Marieta tenía un horror instintivo a la oscuridad. Aquella casa grande y desconocida le causaba miedo; creyó ver en la sombra la cara ancha y pecosa de la siñá Tomasa, y, trémula, con paso precipitado, creyendo que alguien la tiraba de la falda, se metió en el estudi siguiendo a su marido.
Ahora se fijaba en aquella habitación, la mejor de la casa, con su silletería de Vitoria, las paredes cubiertas de cromos religiosos con apagadas lamparillas al frente y sus colosales armarios de pino para la ropa.

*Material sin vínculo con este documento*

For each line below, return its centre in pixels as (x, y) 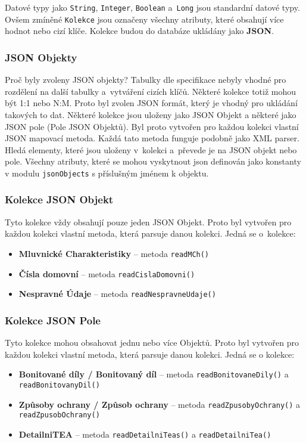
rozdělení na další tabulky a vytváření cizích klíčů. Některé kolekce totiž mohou (151, 91)
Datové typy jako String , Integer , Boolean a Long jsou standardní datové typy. (152, 7)
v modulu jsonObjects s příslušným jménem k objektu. (107, 173)
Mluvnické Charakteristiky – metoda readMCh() (114, 253)
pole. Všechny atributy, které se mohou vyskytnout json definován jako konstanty (153, 161)
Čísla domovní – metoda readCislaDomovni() (107, 273)
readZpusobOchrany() (59, 415)
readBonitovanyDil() (59, 385)

Sobre la ventruda cómoda, con
agarraderas de bronce, elevábase una enorme urna llena de santos y de flores, ajadas; rodeábanla candelabros de cristal con velas amarillas, torcidas por el tiempo y moteadas por las moscas; cerca de la cama, la pililla de agua bendita, con la palma del Domingo de Ramos, y junto a ellas, colgando de un clavo, la escopeta del tío Sento: un mosquetón con dos cañones como trabucos, cargados siempre de perdigón gordo, por lo que pudiera ocurrir.
Y como suprema muestra de magnificencia, como complemento del moblaje, aquella cama famosa de la siñá Tomasa, complicada fábrica de madera tallada y pintada, ostentando en la cabecera media corte celestial, y con un monte de colchones, cuya cima cubría el rojo damasco.

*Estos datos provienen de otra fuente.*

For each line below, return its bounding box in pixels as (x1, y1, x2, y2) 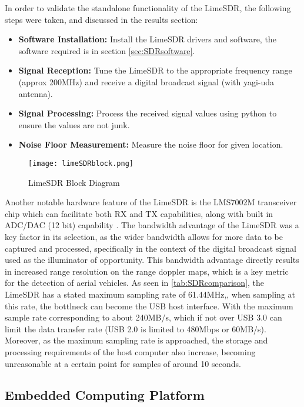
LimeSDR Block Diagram (28, 176, 120, 188)
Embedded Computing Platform (5, 386, 205, 404)
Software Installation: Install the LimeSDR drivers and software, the (18, 33, 276, 45)
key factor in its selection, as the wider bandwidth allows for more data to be (5, 230, 283, 242)
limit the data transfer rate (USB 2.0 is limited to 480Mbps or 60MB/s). (5, 322, 266, 335)
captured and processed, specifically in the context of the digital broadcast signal (5, 242, 296, 254)
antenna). (18, 87, 53, 99)
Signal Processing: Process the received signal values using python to (18, 107, 277, 119)

El marido sonreía satisfecho de su triunfo.
¿No veía ella cómo
por fin entraba? Debía obedecerle siempre y no ser tonta. Él sólo deseaba su bien, por lo mismo que la quería mucho.
El viejo a pesar de su rudeza, decía esto con expresión dulzona, como si aún tuviera en su boca algún confite de la comida, y extendiendo las manos con audacia.
-¡Estigas quiet! -decía Marieta con voz sofocada por el miedo-. ¡No s'acoste!
Y mudaba de sitio, huyendo de su marido. Iba de una parte a otra, mirando con ansiedad las paredes, como si esperara ver en ellas algún agujero, algo por donde escapar.
Si no sentía tanto miedo en la oscuridad, pronto hubiera abierto la puerta del estudi,
huyendo de aquella lucha insostenible.